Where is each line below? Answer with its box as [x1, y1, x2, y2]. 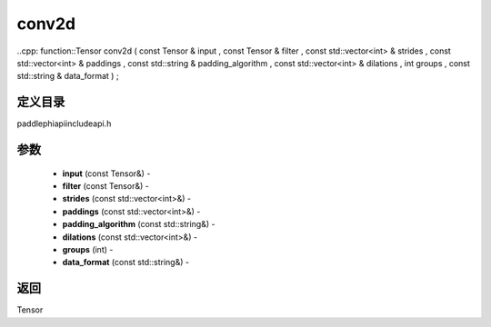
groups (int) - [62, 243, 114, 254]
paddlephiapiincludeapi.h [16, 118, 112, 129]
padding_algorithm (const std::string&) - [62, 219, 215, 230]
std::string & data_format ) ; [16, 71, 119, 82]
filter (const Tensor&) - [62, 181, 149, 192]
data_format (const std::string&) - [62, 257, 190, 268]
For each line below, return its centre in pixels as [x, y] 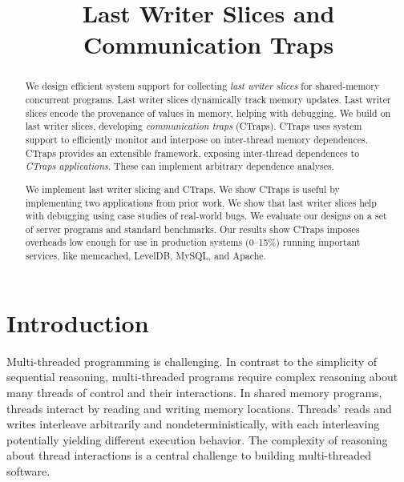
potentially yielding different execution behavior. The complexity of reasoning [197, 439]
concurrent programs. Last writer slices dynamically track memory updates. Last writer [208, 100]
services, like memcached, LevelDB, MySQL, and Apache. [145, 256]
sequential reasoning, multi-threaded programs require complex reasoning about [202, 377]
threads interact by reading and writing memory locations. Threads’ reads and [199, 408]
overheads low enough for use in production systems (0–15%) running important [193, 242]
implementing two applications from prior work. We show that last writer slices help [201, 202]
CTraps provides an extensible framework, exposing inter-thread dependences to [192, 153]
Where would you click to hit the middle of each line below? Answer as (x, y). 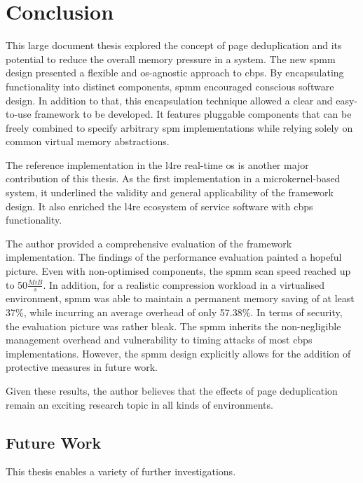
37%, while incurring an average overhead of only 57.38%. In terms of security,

════

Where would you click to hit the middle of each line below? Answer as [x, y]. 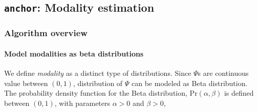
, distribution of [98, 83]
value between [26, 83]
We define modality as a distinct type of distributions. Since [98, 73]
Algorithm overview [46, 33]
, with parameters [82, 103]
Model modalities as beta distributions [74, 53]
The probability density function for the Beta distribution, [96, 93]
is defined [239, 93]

════

Using the data above, copy exactly the lines from the one containing "services, like memcached, LevelDB, MySQL, and" to the one containing "37%, while incurring", inclusive. Exclude the pictures.

Response area
services, like memcached, LevelDB, MySQL, and Apache. [145, 256]
sequential reasoning, multi-threaded programs require complex reasoning about [202, 377]
threads interact by reading and writing memory locations. Threads’ reads and [199, 408]
overheads low enough for use in production systems (0–15%) running important [193, 242]
implementing two applications from prior work. We show that last writer slices help [201, 202]
CTraps provides an extensible framework, exposing inter-thread dependences to [192, 153]
Where would you click to hit the middle of each line below? Answer as (x, y). 
37%, while incurring an average overhead of only 57.38%. In terms of security,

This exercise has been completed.